Once you learn the trick, though, the whole process becomes more memorable. You start paying attention to the atmosphere of Alola in a way you normally might not. The nighttime lighting, the calmer mood, the sense that the region changes after dark, all of that suddenly matters because your next battle is not just another battle. It is the one that transforms Cubone.
And when the evolution finally triggers, it lands. Alolan Marowak does not feel like a routine stat upgrade. It feels dramatic. It feels like Cubone went away for one evening and came back with a haunted fire baton and a whole new personality. The design sells that moment beautifully. You are not just getting a stronger Pokémon; you are getting one of the most stylish regional evolutions in the game.
There is also a practical kind of satisfaction afterward. Many players use Alolan Marowak on their in-game teams because it stands out. It is not the most obvious beginner pick, and that is part of the charm. It rewards players who paid attention, learned the mechanic, and stuck with the odd little Ground-type that looked like it belonged in a sad indie film about grief and bones.
Even the little frustrations become part of the story. Maybe you evolved it one level late. Maybe you had to wait for in-game night. Maybe you found out too late that Moon flips the clock and spent fifteen minutes yelling at a handheld console that was technically innocent. Those moments are annoying in the moment, but later they become the exact kind of game memory players love to talk about.

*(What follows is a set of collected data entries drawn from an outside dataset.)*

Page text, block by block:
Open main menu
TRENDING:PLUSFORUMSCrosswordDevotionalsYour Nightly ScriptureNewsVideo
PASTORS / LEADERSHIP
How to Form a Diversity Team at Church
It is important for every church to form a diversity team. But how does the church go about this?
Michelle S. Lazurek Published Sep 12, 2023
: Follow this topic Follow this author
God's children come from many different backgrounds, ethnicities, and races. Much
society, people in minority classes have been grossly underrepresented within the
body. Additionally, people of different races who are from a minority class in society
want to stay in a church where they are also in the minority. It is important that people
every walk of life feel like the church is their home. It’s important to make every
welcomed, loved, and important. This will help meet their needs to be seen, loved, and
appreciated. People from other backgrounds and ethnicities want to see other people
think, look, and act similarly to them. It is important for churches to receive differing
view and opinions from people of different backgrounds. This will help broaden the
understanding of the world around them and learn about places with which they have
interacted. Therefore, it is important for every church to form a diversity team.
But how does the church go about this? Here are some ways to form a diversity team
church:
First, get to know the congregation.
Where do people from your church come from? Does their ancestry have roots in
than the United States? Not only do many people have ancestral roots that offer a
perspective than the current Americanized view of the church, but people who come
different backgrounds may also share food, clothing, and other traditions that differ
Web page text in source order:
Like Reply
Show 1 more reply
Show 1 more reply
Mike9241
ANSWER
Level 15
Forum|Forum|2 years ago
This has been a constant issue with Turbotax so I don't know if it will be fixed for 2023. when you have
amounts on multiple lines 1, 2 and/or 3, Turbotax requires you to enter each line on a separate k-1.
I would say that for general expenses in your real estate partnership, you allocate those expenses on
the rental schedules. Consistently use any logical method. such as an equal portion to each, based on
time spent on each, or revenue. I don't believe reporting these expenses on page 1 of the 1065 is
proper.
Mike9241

That is really why this evolution remains so popular. It blends mechanics, regional identity, timing, and visual payoff into one memorable event. You do not forget the first time your Cubone becomes Alolan Marowak. In a series full of evolutions, that alone says a lot.
Final Thoughts
If you are wondering how to evolve Cubone in Pokémon Sun and Moon, the answer is simple once you strip away the mystery: level Cubone up at night once it reaches level 28 or higher. That is the whole trick. No stone, no trade, no secret ritual involving twelve Rare Candies and emotional growth.
Still, what makes this evolution special is not the difficulty. It is the flavor. Alolan Marowak feels like a distinctly Alolan reward, and evolving Cubone into it is one of those little Generation VII moments that sticks with players long after the credits roll. So catch your Cubone, watch the sky, and give your bony little underdog the nighttime glow-up it deserves.